Data in East Asian patients and in other epithelial skin cancers, including extramammary Paget’s disease (EMPD) and adnexal carcinomas, are scarce. Therefore, we conducted a phase II trial of nivolumab in Japanese patients with advanced non-melanoma skin cancers (NMSCs).

Patients and methods

This multicentre, open-label, single-arm phase II study enrolled adults (≥ 20 years) with histologically confirmed unresectable or recurrent epithelial cutaneous malignancies, Eastern Cooperative Oncology Group performance status 0–1, and at least one measurable lesion (RECIST v1.1). Nivolumab 480 mg was administered intravenously every 4 weeks for up to 26 cycles. The primary endpoint was overall response rate (ORR), assessed by blinded independent central review (BICR; RECIST v1.1). Secondary endpoints included progression-free survival, overall survival, and safety.

Results

Thirty-one patients were enrolled (20 cSCC, 4 EMPD, 2 BCC, 5 other NMSCs); median age was 73 years (range 58–86), and 71% were male. ORR by BICR was 22.6% (7/31), and the disease control rate was 54.8% (17/31).
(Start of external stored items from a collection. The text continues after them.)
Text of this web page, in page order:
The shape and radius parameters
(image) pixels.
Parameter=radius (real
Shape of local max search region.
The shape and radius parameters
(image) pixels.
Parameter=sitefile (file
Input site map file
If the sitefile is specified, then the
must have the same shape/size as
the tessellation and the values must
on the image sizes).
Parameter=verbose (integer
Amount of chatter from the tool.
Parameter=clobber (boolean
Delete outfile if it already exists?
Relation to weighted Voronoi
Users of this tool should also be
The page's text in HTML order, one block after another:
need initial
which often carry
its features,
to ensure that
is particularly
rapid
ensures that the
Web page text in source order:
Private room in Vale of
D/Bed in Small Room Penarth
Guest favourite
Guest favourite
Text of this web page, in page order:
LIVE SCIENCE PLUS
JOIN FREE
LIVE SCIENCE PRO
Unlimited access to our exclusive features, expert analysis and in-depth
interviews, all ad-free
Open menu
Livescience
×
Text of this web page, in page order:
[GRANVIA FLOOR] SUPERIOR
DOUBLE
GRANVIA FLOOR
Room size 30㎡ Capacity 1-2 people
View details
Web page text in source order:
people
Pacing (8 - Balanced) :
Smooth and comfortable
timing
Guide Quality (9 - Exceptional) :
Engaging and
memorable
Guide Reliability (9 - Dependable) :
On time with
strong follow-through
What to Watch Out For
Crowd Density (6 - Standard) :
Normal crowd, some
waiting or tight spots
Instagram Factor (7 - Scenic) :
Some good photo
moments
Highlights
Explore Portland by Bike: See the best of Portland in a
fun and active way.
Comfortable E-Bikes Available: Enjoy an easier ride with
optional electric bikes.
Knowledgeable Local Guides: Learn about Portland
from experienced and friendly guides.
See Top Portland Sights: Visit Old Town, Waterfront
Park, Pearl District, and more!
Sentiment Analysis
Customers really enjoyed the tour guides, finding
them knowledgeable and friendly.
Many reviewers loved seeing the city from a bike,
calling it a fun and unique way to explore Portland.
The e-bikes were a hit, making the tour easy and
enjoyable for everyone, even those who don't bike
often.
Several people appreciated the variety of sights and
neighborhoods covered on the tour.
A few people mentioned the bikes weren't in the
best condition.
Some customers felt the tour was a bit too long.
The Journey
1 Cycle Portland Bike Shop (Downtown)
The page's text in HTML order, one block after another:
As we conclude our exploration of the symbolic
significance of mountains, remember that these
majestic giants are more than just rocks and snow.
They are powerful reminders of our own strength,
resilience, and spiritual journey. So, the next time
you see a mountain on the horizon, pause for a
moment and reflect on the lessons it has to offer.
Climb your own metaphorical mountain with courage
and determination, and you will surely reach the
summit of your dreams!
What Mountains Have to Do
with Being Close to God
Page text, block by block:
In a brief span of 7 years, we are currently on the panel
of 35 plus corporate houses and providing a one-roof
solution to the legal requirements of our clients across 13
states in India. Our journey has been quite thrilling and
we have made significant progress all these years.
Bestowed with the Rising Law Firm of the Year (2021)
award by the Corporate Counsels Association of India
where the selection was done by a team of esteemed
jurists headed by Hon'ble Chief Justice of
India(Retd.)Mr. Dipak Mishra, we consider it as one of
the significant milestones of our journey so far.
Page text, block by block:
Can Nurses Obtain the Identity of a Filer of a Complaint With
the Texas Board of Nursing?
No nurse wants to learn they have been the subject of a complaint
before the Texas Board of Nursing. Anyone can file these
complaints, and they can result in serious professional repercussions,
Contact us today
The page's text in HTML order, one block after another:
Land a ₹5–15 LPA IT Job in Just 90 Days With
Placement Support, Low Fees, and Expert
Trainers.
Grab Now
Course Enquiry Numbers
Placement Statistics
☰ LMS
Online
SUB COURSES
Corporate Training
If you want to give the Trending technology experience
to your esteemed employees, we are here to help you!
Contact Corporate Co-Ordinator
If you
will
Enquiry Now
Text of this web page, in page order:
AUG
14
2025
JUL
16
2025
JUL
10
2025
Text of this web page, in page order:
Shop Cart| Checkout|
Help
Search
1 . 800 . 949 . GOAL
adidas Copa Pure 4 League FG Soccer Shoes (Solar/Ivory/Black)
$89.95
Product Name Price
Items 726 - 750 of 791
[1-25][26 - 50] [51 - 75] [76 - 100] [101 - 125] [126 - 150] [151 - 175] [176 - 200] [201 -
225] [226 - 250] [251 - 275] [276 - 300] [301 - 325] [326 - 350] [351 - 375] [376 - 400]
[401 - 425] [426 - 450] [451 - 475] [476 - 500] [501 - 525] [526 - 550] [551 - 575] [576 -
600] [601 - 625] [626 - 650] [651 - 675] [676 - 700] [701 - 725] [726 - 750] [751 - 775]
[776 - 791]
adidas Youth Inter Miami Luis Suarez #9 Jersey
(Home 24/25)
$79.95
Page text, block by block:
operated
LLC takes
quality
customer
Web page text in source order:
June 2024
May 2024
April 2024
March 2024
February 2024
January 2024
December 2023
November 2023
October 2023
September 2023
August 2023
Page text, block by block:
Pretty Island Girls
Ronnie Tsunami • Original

Responses were durable, with a median duration of 21.3 months. In the cSCC cohort, median tumour mutational burden (TMB) was 9.0 mut/Mb, lower than in Western series; among three patients with TMB ≥ 30 mut/Mb, two achieved objective responses. Common adverse events included pyrexia, hypothyroidism, adrenal insufficiency, and pruritus.

Conclusions

Nivolumab showed durable antitumour activity with manageable toxicity in Japanese patients with advanced NMSCs, including rare non-cSCC. The lower ORR compared with Western trials may reflect intrinsic biological differences and support biomarker-driven, region-specific immunotherapy.

Clinical trial registration

jRCT2031190048; registered 2 July 2019.